This also helps with the caching situation, since if the MMU is aware that the memory is in a nested page table (ie guest OS memory), then that likely also means the existing cache for the host is irrelevant, and vice-versa. An optimization would be to split the cache space, so that it remains relevant only to the host or to the guest, without mixing up the two.

With all that said, we can now answer your question about what would happen .With hardware extensions like VT-x and SLAT, I would expect that cascading VMs would consume CPU and memory resources almost linearly, due to each guest OS adding its own overhead and running its own kernel.

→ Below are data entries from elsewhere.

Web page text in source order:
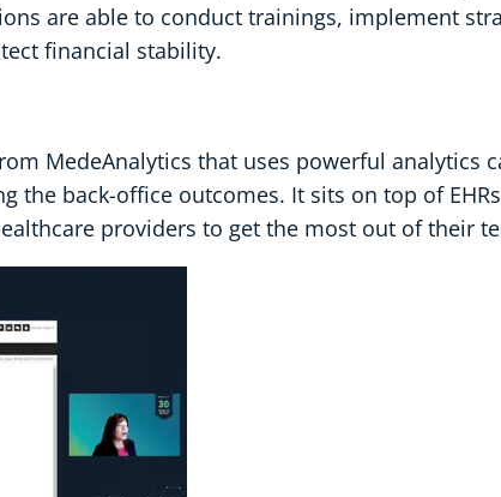
are able to conduct trainings, implement
financial stability.
MedeAnalytics that uses powerful analytics
the back-office outcomes. It sits on top of
providers to get the most out of their

At some point, the memory performance would slow to a crawl, since there’s a limit on how much the physical cache can be split. But the CPU performance would likely be just fine, such as if you ran a calculation for digits of Pi on the 50th inner VM. Such calculations tend to use CPU registers rather than memory from DDR, and so could run natively on the CPU without trapping to any of the guests.

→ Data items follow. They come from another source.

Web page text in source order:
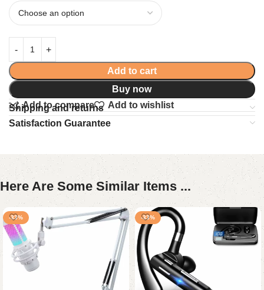
Add to cart
Buy now
Add to compare
Add to wishlist
Shipping and returns
Satisfaction Guarantee
Here Are Some Similar Items ...
-33% -33%

But I like the other commenter’s idea of just trying it and see what happens.

thelivefive@startrek.website · 20 hours ago

I was not able to read this, as I am an idiot, but I upvoted just for the effort.

AwesomeLowlander@sh.itjust.works · 1 day ago

I would like to subscribe to more deep dives on random topics

litchralee@sh.itjust.works · edit-2 1 day ago

All I can offer you are notable rail vs road innovations in the 18th Century, North American electricity supplies, and bicycle wheel construction.

atotayo@lemmy.zip · 1 day ago

Wow, definitely a more complete response than i expected. Thanks a lot

DaMonsterKnees@lemmy.world · 1 day ago

Yeah, homey wins, I think. Cheers to the lot of you!

zxqwas@lemmy.world · 1 day ago

Best approach: Try it. Tell us how it goes. It seems interesting to me but not interesting enough to spend an afternoon doing it.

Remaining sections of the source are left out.